Research Methodology:
For the anomaly detection methods, grid search was used to explored both the rolling window size (3 or 7 days) and the method-specific parameter (k for IQR/MAD or z for Z-Score) to determine the combination that maximized detection performance. Metrics were computed using a rolling window, allowing the model to capture short-term dynamic. To robustly evaluate performance, we employed a 5-elbow test-train split, randomly dividing the dataset of 33 stablecoins 5 times: each split trained on 11 datasets and tested on the remaining 22. The same procedure was applied to Random Forest, where the number of trees and maximum depth were tuned within each rolling window and evaluated across all splits, allowing comparison between anomaly detection methods and machine learning-based approaches under consistent test conditions.
Results:
De-pegging events are categorized as Type 1, representing mild deviations from the peg (≥1% but <20% from $1), and Type 2, representing severe deviations (≥20% from $1). Among the three anomaly detection methods, the Z-Score approach achieved the highest accuracy for both Type 1 and Type 2 de-pegs, with 0.758 and 0.924, respectively. The Interquartile Range (IQR) method performed slightly lower, with 0.736 for Type 1 and 0.894 for Type 2, while the Median Absolute Deviation (MAD) method reached 0.650 for Type 1 and 0.911 for Type 2. The Random Forest classifier achieved 0.598 accuracy for Type 1 de-pegs and 0.854 for Type 2.
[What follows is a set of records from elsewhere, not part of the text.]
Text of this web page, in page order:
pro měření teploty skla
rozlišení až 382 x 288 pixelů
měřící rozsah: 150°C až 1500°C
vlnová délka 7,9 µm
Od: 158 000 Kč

Accuracy for each de-peg type is calculated as the proportion of correctly identified events out of all events of that type in the test set. Specifically, Type 1 accuracy is the number of mild de-pegs correctly predicted divided by the total number of mild deviations (≥1% but <20% from $1), and Type 2 accuracy is the number of severe de-pegs correctly predicted divided by the total number of severe deviations (≥20% from $1).
Conclusions and Future Work:
Overall, the results indicate that extreme de-pegs are consistently easier to detect than mild deviations across all methods, reflecting the stronger signal associated with pronounced market disruptions. Future research could benefit from incorporating a Markovian approach to better capture the sequential dynamics of stablecoin de-pegs, modeling transitions between states such as Type 1 and Type 2 de-pegs. Care must be taken to avoid the curse of dimensionality, as the number of states and parameters could grow quickly with more detailed market features. Additionally, evaluating this framework on higher-frequency data, such as hourly price and market signals, could provide more timely detection and improve predictive performance, should such data become available. Extending the methodology in these directions would enhance both the granularity and robustness of this framework.